Native American Bar Association

The National Native American Bar Association NNABA serves those who practice Indian law. It exists to advocate for the social, political, cultural, and legal issues that affect American Indians, Native Hawaiians, and Alaska Natives. Offers regular, associate and special memberships.

The NNABA represents Indian nations as well as individuals. Attorneys are traditionally citizens of the United States and its tribal nation. As tribal citizens, members are responsible for helping protect the governmental sovereignty of Native American tribal governments.

The NNABA was created in 1973 as the American Indian Lawyers Association. Then the name was changed to the American Indian Bar Association and eventually it became the Native American Bar Association. When chapters were established in 1980 for each of the respective state Indian bar associations, the organization adopted the name of the National Native American Bar Association. Each chapter is assigned one vote on the Board of Directors, and the association exists to represent all indigenous peoples on the lands of the United States.

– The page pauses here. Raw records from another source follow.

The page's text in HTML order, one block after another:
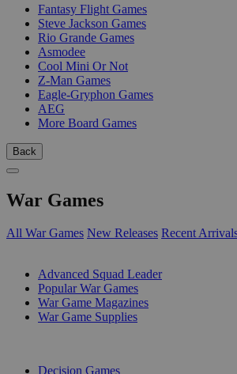
Fantasy Flight Games
Steve Jackson Games
Rio Grande Games
Asmodee
Cool Mini Or Not
Z-Man Games
Eagle-Gryphon Games
AEG
More Board Games
Back
War Games
All War Games New Releases Recent
Advanced Squad Leader
Popular War Games
War Game Magazines
War Game Supplies
Decision Games
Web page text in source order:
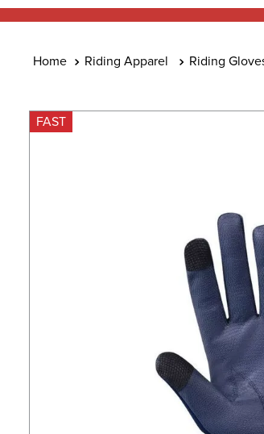
Riding Apparel Riding
FAST
4.
lemieux
6.
half pad
dressage saddle pad
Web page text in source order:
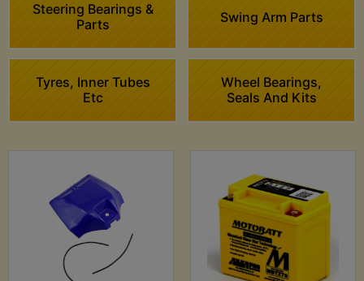
Steering Bearings &
Parts
Swing Arm Parts
Tyres, Inner Tubes
Etc
Wheel Bearings,
Seals And Kits
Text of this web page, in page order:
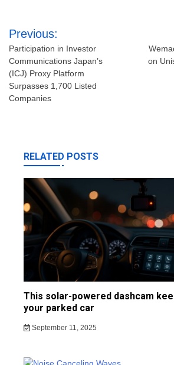
Post
navigation
Previous:
Participation in Investor
Communications Japan’s
(ICJ) Proxy Platform
Surpasses 1,700 Listed
Companies
on
RELATED POSTS
This solar-powered dashcam
your parked car
September 11, 2025
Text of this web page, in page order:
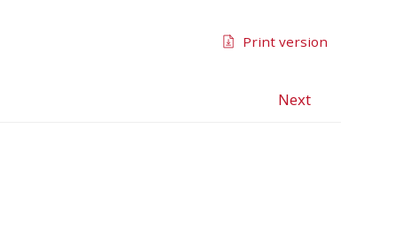
Next
Print version
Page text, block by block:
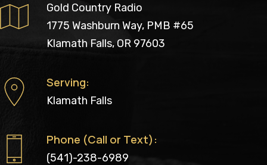
Gold Country Radio
1775 Washburn Way, PMB #65
Klamath Falls, OR 97603
Serving:
Klamath Falls
Phone (Call or Text):
(541)-238-6989
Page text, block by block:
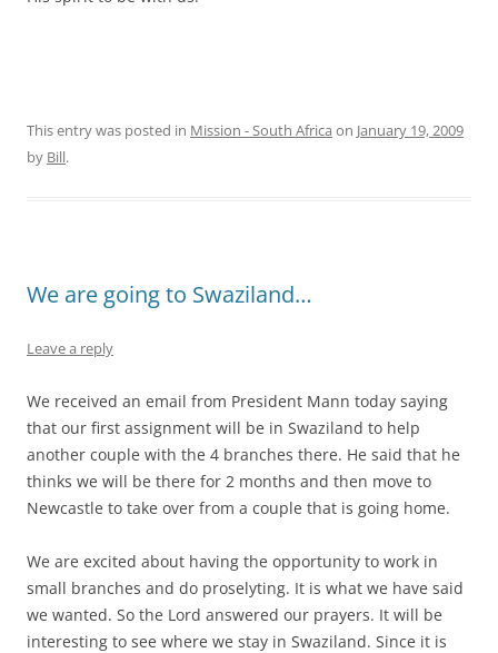
This entry was posted in Mission - South Africa on January 19, 2009
by Bill.
We are going to Swaziland…
Leave a reply
We received an email from President Mann today saying
that our first assignment will be in Swaziland to help
another couple with the 4 branches there. He said that he
thinks we will be there for 2 months and then move to
Newcastle to take over from a couple that is going home.
We are excited about having the opportunity to work in
small branches and do proselyting. It is what we have said
we wanted. So the Lord answered our prayers. It will be
interesting to see where we stay in Swaziland. Since it is
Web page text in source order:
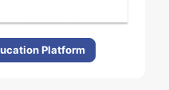
Platform
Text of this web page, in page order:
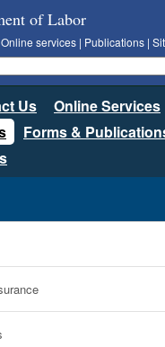
of Labor
Online services | Publications |
Us Online Services
Forms &
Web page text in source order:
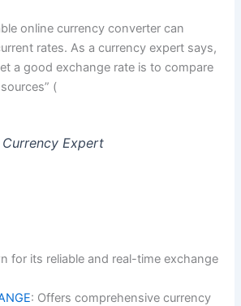
online currency converter can
rates. As a currency expert says,
a good exchange rate is to compare
(
Expert
for its reliable and real-time exchange
: Offers comprehensive currency

The goals of the NNABA are to protect the autonomy of native tribal nations and tribal judicial systems. The Association serves to promote understanding of the distinctive legal status of Native Americans and the inclusion of Indian law in state bar exams, particularly in states with tribal governments.

According to the Constitution of the United States, Indian tribes are sovereign entities. Indians do not have to pay taxes. Tribal governments have all the responsibilities of anyone else, including the government, which includes providing education and health care to their citizens, as well as keeping them safe. Tribes have their own infrastructures, including judicial systems, police forces, prisons, etc.

There is a growing problem that law school applicants lie about being Native Americans. To be a Native American, one must have tribal citizenship, not just ethnicity. As a tribal citizen, you are assigned an enrollment number that is used in a similar way to a Social Security number. Census data reported an increase of 228 Native American attorneys between 1999-2000. However, law schools had 2,500 Native American graduates. The discrepancy highlights the huge problem.

The law school curriculum barely mentions the fact that there are three separate legal structures within the United States. Schools, especially where indigenous tribes are located, must integrate the indigenous law curriculum into their programs. NNABA works diligently with schools to help make necessary reforms.